**ACTION ITEM**
After locating the line with "For each line below, return its centre" below, output it and each following line exactly, stopping after the line with "I nomi di file". No pictures.

:::

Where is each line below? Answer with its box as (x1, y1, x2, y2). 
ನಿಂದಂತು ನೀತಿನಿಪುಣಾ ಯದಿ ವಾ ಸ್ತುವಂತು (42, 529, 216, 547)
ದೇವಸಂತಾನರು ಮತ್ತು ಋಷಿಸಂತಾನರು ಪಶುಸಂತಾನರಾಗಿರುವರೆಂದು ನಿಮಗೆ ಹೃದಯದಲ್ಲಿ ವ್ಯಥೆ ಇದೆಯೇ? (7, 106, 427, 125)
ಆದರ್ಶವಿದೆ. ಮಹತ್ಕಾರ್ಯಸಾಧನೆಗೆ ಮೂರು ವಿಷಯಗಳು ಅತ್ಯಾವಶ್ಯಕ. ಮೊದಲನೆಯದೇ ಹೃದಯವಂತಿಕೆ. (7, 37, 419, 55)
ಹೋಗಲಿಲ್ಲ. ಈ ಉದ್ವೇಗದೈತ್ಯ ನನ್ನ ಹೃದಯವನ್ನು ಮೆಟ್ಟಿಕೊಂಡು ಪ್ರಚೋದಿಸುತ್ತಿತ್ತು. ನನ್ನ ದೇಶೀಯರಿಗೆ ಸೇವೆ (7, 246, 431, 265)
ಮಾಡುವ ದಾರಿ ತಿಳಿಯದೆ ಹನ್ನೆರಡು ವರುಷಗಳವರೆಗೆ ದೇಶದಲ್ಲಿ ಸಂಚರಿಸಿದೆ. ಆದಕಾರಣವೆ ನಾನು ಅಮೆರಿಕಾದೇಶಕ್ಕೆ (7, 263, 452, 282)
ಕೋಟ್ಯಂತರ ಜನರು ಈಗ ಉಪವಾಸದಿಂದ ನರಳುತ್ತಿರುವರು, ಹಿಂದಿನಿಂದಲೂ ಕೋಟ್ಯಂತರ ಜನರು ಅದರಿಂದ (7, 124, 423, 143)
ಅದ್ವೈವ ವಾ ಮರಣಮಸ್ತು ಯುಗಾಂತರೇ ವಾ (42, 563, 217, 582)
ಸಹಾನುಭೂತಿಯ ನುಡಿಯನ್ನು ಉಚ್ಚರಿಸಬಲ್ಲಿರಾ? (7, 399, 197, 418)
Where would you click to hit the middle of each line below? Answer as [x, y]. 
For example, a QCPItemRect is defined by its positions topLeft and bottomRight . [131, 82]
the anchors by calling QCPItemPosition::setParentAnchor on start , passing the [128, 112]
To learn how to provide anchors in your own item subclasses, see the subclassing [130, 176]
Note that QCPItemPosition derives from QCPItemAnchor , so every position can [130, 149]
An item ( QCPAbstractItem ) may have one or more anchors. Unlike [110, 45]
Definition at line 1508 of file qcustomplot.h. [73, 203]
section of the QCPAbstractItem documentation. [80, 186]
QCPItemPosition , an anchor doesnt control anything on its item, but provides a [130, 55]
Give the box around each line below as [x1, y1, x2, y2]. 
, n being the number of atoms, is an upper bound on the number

:::

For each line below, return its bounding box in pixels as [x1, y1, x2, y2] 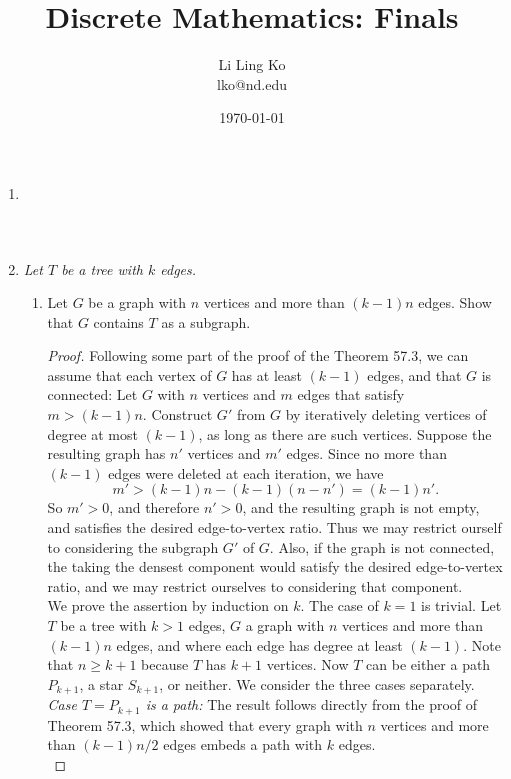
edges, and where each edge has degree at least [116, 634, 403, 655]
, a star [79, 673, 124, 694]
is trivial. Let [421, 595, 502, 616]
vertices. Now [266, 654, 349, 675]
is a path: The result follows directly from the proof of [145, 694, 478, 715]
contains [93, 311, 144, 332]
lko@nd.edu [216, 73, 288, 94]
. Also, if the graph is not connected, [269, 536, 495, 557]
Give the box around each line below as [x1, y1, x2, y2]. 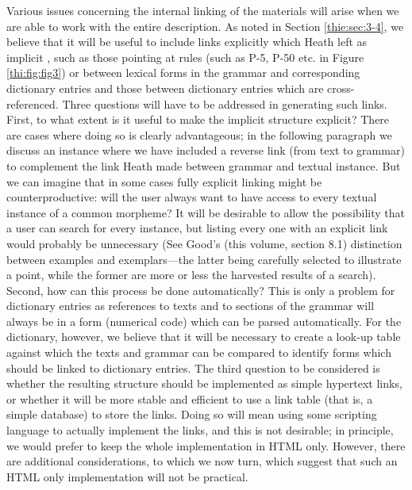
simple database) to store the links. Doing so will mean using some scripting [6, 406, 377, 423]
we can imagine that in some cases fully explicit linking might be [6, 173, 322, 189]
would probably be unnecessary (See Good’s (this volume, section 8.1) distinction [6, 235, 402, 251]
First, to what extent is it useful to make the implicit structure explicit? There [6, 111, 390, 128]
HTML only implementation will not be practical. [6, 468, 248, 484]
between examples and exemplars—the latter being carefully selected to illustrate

:::

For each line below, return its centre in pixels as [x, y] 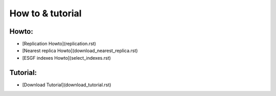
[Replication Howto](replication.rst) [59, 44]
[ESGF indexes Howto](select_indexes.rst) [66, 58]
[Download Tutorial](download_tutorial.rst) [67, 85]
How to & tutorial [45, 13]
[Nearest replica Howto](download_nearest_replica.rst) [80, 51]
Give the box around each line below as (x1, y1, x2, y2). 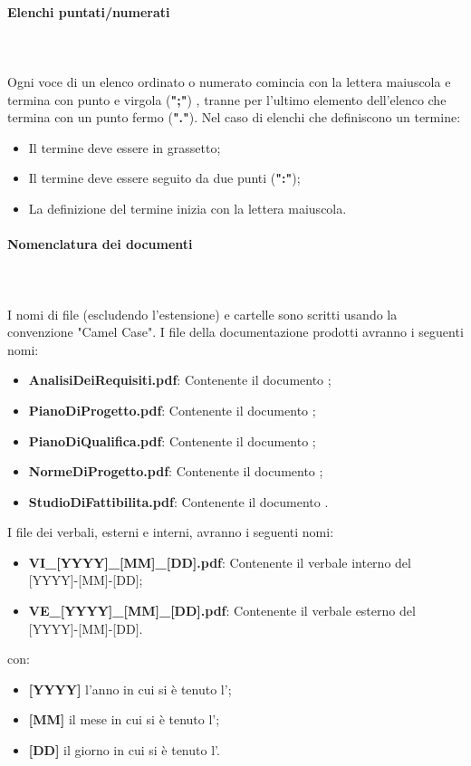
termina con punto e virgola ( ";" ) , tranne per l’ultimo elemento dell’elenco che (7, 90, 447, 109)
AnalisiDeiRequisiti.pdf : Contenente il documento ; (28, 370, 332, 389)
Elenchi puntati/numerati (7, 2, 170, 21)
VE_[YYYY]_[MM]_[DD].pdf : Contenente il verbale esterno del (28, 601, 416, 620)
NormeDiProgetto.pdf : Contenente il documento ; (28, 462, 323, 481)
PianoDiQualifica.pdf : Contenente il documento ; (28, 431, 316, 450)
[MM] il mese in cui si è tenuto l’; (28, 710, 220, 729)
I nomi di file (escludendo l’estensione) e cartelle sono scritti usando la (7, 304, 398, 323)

:::

**EXERCISE OUTPUT**
For each line below, return its centre in pixels as [x, y] 
[Replication Howto](replication.rst) [59, 44]
[ESGF indexes Howto](select_indexes.rst) [66, 58]
[Download Tutorial](download_tutorial.rst) [67, 85]
How to & tutorial [45, 13]
[Nearest replica Howto](download_nearest_replica.rst) [80, 51]
Give the box around each line below as (x1, y1, x2, y2). 
termina con punto e virgola ( ";" ) , tranne per l’ultimo elemento dell’elenco che (7, 90, 447, 109)
AnalisiDeiRequisiti.pdf : Contenente il documento ; (28, 370, 332, 389)
Elenchi puntati/numerati (7, 2, 170, 21)
VE_[YYYY]_[MM]_[DD].pdf : Contenente il verbale esterno del (28, 601, 416, 620)
NormeDiProgetto.pdf : Contenente il documento ; (28, 462, 323, 481)
PianoDiQualifica.pdf : Contenente il documento ; (28, 431, 316, 450)
[MM] il mese in cui si è tenuto l’; (28, 710, 220, 729)
I nomi di file (escludendo l’estensione) e cartelle sono scritti usando la (7, 304, 398, 323)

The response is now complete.